-- Exercise data follows --
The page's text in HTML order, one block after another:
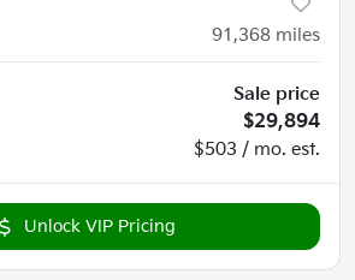
91,368 miles
Sale price
$29,894
$503 / mo. est.
Unlock VIP Pricing
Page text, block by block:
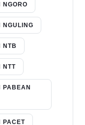
NGULING
NTB
NTT
PABEAN
PACET
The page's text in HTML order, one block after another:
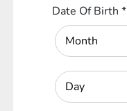
Date Of Birth*
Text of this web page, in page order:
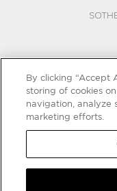
By clicking “Accept
storing of cookies
navigation, analyze
marketing efforts.
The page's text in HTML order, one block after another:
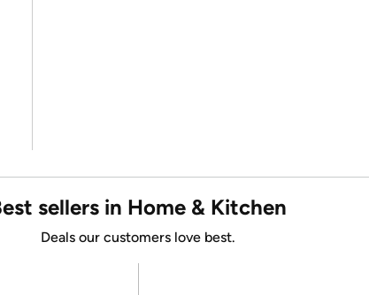
sellers in Home & Kitchen
Deals our customers love best.
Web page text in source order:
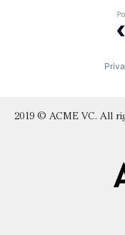
2019 © ACME VC. All
-- Exercise data concluded --
--- Activity ---
Each record above must be retyped exactly. Omit the pictures.

--- Reply to the exercise ---
The page's text in HTML order, one block after another:
91,368 miles
Sale price
$29,894
$503 / mo. est.
Unlock VIP Pricing
Page text, block by block:
NGULING
NTB
NTT
PABEAN
PACET
The page's text in HTML order, one block after another:
Date Of Birth*
Text of this web page, in page order:
By clicking “Accept
storing of cookies
navigation, analyze
marketing efforts.
The page's text in HTML order, one block after another:
sellers in Home & Kitchen
Deals our customers love best.
Web page text in source order:
2019 © ACME VC. All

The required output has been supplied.